TASK PROMPT.
What you return should be each line of the data containing the string "potius".

DATA SUPPLIED.

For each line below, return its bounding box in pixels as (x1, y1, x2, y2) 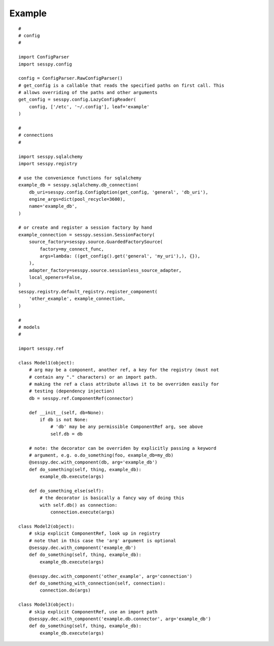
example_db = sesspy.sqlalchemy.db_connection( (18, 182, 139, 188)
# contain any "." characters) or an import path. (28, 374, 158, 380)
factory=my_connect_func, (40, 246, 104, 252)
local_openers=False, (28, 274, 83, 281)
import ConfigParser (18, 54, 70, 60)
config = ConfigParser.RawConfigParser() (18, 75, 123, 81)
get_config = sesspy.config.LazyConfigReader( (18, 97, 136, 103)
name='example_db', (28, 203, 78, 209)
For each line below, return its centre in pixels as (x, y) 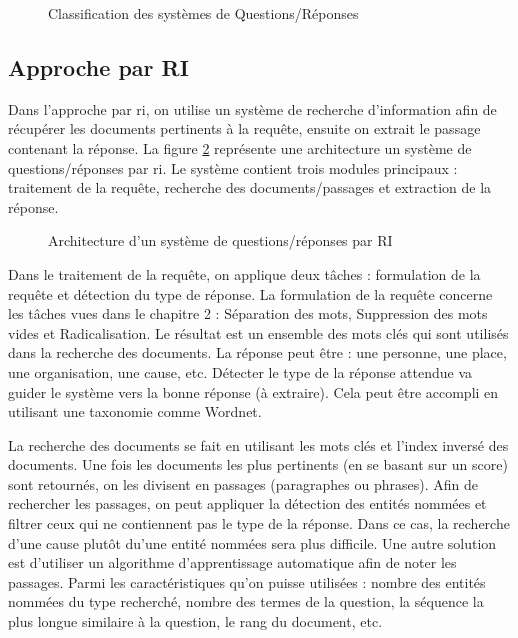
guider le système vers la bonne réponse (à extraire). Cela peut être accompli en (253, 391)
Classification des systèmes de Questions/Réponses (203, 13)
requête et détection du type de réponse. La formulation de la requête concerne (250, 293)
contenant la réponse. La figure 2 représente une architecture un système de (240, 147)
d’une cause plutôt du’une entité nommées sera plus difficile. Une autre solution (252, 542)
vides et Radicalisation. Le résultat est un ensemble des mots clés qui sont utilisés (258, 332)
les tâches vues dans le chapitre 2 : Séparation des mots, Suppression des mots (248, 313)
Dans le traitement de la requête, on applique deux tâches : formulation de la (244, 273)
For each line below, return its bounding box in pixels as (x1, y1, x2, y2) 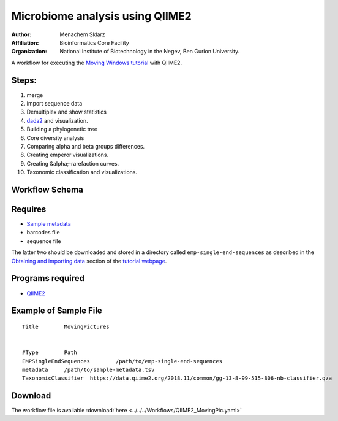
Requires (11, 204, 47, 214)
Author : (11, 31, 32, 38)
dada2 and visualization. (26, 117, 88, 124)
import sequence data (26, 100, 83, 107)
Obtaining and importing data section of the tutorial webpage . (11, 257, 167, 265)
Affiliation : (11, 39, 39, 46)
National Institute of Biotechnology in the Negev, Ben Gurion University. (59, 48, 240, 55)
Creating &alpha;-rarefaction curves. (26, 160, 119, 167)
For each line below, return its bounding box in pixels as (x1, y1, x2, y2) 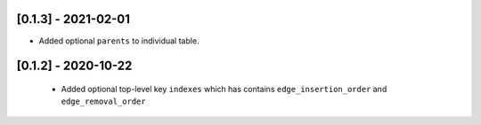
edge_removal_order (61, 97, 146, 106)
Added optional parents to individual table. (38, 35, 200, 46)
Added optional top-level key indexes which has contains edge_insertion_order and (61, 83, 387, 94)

--

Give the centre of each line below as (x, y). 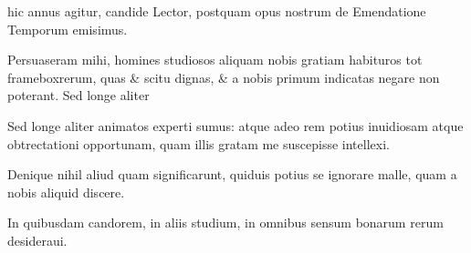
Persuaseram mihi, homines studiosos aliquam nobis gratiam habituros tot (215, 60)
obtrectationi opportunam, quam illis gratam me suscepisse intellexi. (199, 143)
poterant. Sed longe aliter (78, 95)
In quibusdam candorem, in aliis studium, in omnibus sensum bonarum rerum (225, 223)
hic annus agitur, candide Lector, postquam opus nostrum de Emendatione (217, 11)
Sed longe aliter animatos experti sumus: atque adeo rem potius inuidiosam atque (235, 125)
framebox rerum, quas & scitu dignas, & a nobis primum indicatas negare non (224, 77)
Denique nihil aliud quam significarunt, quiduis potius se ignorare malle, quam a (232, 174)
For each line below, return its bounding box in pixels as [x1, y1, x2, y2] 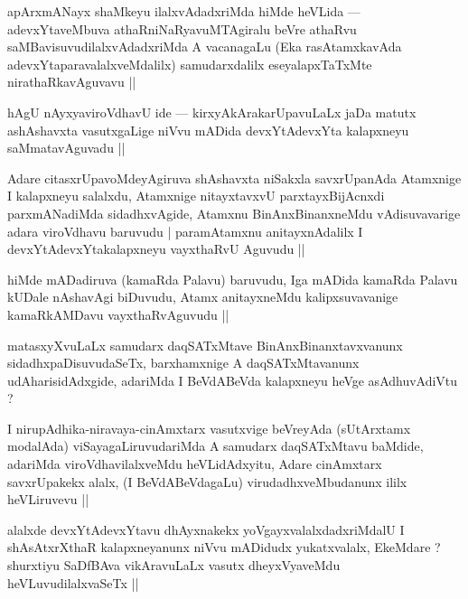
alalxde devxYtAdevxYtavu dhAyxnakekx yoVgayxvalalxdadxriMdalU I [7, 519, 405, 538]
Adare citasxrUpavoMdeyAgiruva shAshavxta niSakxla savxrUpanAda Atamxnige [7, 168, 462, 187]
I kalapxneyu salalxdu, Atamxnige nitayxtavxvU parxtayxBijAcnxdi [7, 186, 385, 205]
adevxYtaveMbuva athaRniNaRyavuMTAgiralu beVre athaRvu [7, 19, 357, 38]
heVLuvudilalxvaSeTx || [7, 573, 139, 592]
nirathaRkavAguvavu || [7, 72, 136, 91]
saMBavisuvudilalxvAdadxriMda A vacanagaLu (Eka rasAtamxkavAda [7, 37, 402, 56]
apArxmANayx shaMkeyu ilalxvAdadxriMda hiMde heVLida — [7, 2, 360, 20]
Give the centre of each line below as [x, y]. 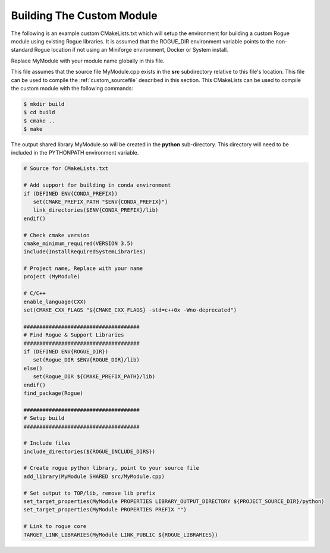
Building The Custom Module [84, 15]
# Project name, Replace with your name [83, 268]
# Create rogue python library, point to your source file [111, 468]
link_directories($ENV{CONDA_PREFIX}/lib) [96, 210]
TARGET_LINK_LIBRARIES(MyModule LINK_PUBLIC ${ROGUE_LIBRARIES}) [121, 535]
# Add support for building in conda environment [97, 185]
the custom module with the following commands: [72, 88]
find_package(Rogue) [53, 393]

RESULT BELOW.
Sed longe aliter animatos experti sumus: atque adeo rem potius inuidiosam atque (235, 125)
Denique nihil aliud quam significarunt, quiduis potius se ignorare malle, quam a (232, 174)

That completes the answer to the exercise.